▸ What you have to do:
Only lines with the string "насосов" should be returned from the data below.

---------------

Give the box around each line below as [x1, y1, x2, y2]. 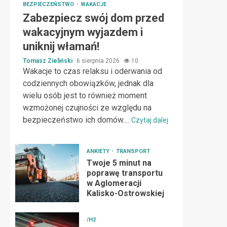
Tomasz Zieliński [23, 57, 74, 64]
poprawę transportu [86, 168, 163, 178]
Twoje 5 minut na [86, 158, 152, 168]
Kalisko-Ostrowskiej [86, 188, 164, 198]
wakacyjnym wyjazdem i [23, 26, 143, 39]
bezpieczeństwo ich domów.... [23, 115, 131, 125]
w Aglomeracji [86, 178, 141, 188]
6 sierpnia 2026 [77, 57, 121, 64]
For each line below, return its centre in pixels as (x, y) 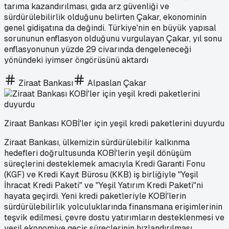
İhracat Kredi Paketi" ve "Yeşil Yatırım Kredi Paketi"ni (104, 185)
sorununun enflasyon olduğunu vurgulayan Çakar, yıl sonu (113, 38)
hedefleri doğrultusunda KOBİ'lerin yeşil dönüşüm (98, 153)
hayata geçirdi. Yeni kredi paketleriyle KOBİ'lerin (95, 196)
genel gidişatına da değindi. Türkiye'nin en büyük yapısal (110, 28)
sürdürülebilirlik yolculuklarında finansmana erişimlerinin (113, 207)
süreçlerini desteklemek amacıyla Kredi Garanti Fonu (105, 164)
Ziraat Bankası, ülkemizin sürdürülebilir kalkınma (97, 142)
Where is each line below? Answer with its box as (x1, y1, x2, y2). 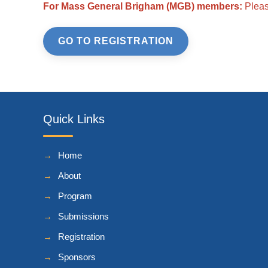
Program (58, 191, 92, 201)
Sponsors (58, 252, 96, 262)
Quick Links (43, 112, 105, 126)
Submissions (58, 211, 109, 221)
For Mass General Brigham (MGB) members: (43, 1, 242, 11)
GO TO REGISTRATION (58, 36, 173, 46)
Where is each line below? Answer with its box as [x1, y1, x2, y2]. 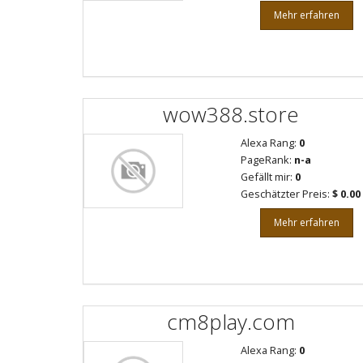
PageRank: [241, 152, 294, 167]
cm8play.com [166, 306, 295, 336]
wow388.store [162, 99, 299, 129]
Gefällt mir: [241, 169, 295, 184]
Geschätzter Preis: [241, 186, 332, 201]
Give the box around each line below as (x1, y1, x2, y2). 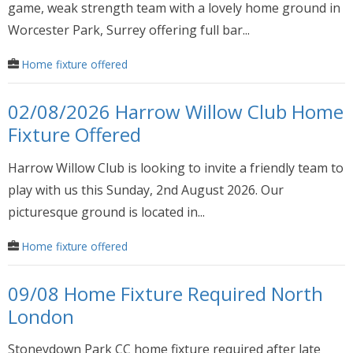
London (8, 303, 74, 329)
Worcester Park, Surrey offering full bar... (8, 21, 250, 39)
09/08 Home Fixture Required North (8, 280, 323, 307)
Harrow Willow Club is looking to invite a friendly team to (8, 158, 344, 176)
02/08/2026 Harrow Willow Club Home (8, 98, 344, 125)
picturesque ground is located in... (8, 203, 205, 221)
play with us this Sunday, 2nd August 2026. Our (8, 180, 284, 199)
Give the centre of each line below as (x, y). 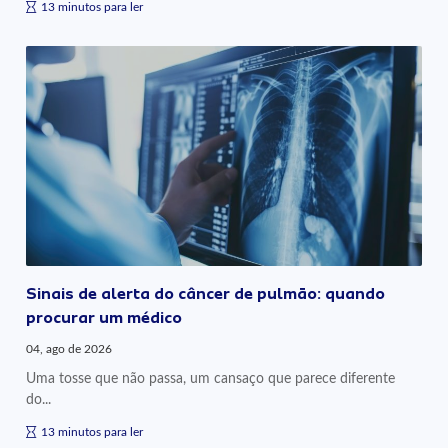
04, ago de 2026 (69, 348)
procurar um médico (104, 317)
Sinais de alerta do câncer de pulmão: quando (206, 293)
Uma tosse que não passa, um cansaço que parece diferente (211, 378)
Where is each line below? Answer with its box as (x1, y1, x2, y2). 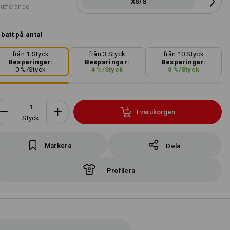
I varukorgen (137, 108, 175, 116)
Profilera (106, 167, 136, 175)
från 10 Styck (163, 50, 204, 59)
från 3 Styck (88, 50, 126, 59)
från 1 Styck (12, 50, 49, 59)
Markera (44, 142, 71, 149)
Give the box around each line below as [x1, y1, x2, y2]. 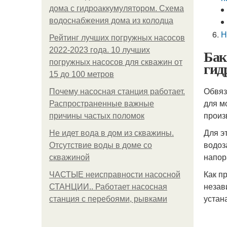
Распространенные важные [49, 99, 154, 108]
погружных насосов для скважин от [49, 58, 182, 66]
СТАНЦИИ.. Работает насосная [49, 182, 167, 191]
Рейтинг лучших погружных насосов [49, 33, 185, 42]
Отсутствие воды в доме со [49, 141, 152, 149]
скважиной [49, 153, 90, 162]
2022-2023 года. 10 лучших [49, 46, 150, 54]
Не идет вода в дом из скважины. [49, 129, 174, 137]
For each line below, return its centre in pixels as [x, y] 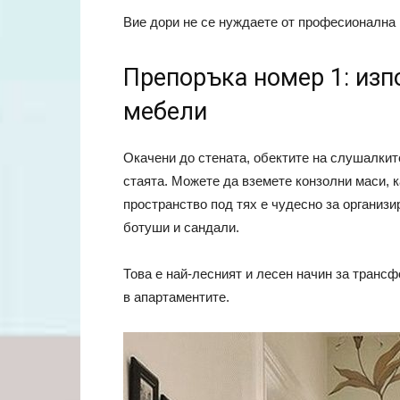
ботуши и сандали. [181, 228]
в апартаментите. [176, 297]
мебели [165, 112]
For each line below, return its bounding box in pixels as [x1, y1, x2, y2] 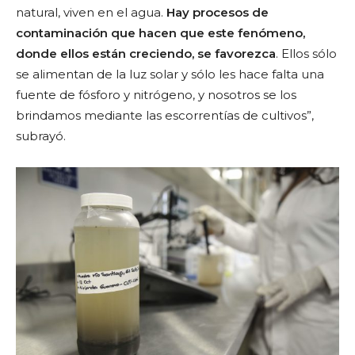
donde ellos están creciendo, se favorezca [16, 45, 276, 61]
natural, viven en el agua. [16, 4, 166, 20]
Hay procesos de [166, 4, 269, 20]
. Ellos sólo [276, 45, 337, 61]
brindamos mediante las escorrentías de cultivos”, [16, 107, 314, 123]
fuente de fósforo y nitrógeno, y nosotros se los [16, 86, 296, 102]
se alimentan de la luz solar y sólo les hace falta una [16, 66, 324, 82]
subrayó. [16, 128, 66, 143]
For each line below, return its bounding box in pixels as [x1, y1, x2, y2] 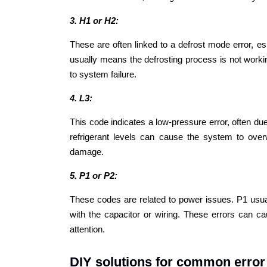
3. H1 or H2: [70, 15, 119, 26]
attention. [70, 223, 105, 234]
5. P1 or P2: [70, 170, 117, 181]
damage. [70, 146, 104, 157]
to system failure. [70, 69, 136, 79]
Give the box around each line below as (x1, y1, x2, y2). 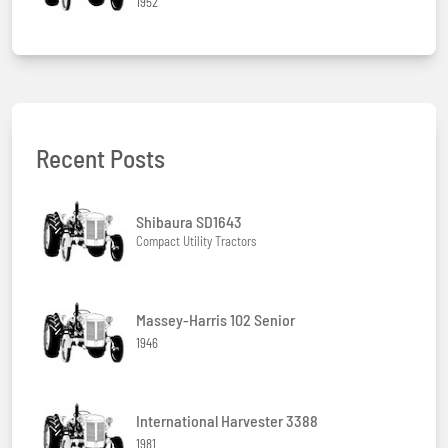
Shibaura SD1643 (136, 212, 242, 232)
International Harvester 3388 (136, 411, 318, 431)
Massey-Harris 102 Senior (136, 310, 295, 330)
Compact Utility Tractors (136, 233, 256, 250)
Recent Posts (36, 143, 165, 174)
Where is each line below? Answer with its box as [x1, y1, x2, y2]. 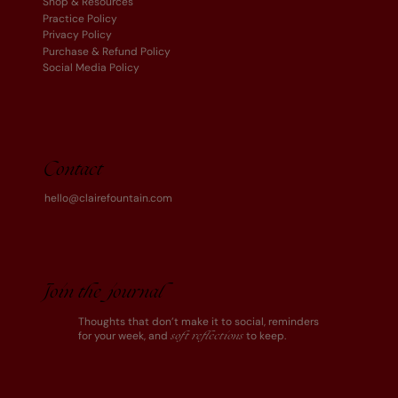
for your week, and [78, 328, 171, 343]
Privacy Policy [42, 28, 112, 43]
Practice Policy [42, 11, 117, 26]
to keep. [243, 328, 287, 343]
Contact [44, 162, 104, 179]
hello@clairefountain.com [44, 191, 172, 206]
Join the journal [44, 285, 163, 303]
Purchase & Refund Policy [42, 44, 171, 59]
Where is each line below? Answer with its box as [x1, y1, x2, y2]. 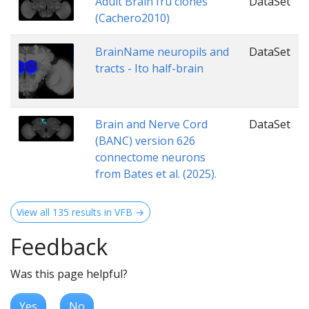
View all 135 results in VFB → [17, 205, 144, 219]
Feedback [10, 231, 108, 261]
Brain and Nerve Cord [95, 116, 208, 132]
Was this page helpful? [10, 266, 128, 281]
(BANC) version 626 [95, 132, 195, 148]
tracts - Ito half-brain [95, 60, 203, 76]
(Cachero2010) [95, 10, 170, 26]
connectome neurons [95, 149, 206, 165]
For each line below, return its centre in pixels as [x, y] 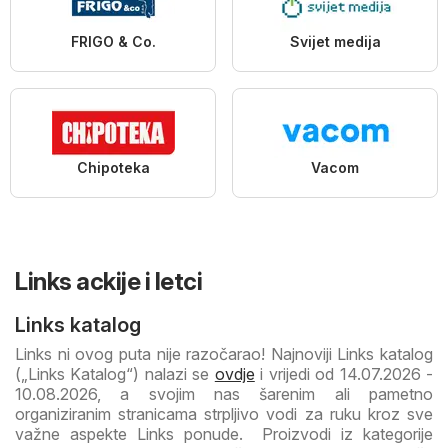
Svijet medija [335, 41]
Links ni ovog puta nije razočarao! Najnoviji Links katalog [224, 353]
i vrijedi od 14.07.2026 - [344, 373]
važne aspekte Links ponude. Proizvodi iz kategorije [224, 433]
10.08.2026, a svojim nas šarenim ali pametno [224, 393]
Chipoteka [113, 167]
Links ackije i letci [108, 281]
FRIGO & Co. [113, 41]
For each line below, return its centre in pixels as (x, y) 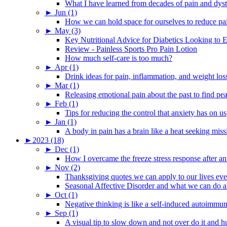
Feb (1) (66, 103)
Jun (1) (66, 12)
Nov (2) (67, 167)
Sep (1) (66, 213)
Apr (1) (67, 67)
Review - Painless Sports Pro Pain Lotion (131, 49)
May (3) (68, 30)
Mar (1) (67, 85)
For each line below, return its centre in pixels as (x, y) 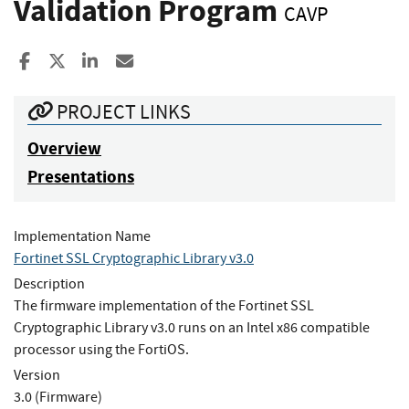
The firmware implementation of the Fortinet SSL (164, 305)
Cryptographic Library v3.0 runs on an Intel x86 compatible (192, 327)
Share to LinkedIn (163, 61)
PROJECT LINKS (122, 111)
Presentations (81, 176)
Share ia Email (187, 61)
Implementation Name (82, 236)
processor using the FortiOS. (101, 349)
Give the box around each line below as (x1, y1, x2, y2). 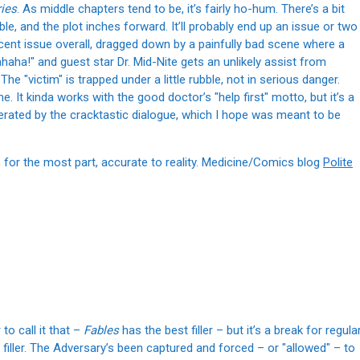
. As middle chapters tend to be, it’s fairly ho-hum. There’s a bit (17, 2, 345, 17)
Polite (323, 155, 353, 170)
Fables (84, 323, 119, 338)
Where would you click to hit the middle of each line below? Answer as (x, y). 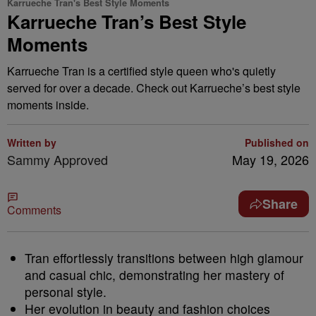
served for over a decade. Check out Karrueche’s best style (154, 88)
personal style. (66, 292)
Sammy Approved (57, 159)
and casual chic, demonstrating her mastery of (154, 275)
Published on (277, 142)
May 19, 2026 (271, 159)
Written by (32, 142)
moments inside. (48, 105)
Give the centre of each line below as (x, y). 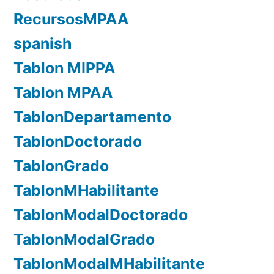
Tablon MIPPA (65, 68)
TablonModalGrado (84, 239)
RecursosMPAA (71, 19)
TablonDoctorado (78, 141)
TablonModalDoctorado (101, 214)
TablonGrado (61, 165)
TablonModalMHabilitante (109, 263)
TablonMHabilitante (86, 190)
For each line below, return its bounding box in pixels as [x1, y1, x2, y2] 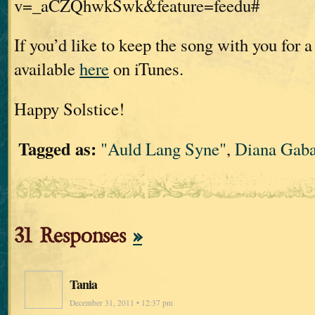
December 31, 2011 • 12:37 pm [70, 297, 173, 309]
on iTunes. [109, 57, 184, 81]
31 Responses [14, 223, 133, 250]
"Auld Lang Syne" [101, 136, 226, 160]
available [14, 57, 79, 81]
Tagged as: [18, 135, 96, 161]
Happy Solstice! [14, 96, 124, 120]
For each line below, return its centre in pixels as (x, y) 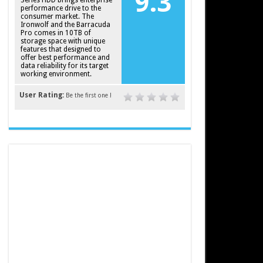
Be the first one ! (88, 95)
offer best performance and (65, 58)
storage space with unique (63, 41)
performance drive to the (60, 8)
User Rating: (42, 95)
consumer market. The (57, 16)
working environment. (56, 74)
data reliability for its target (64, 66)
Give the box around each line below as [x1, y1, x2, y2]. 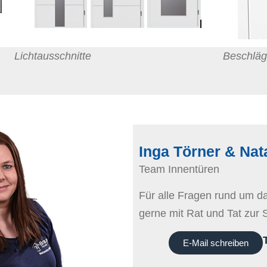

---------------

▸ Response to this exercise:
погружных насосов для скважин от [49, 58, 182, 66]
Рейтинг лучших погружных насосов [49, 33, 185, 42]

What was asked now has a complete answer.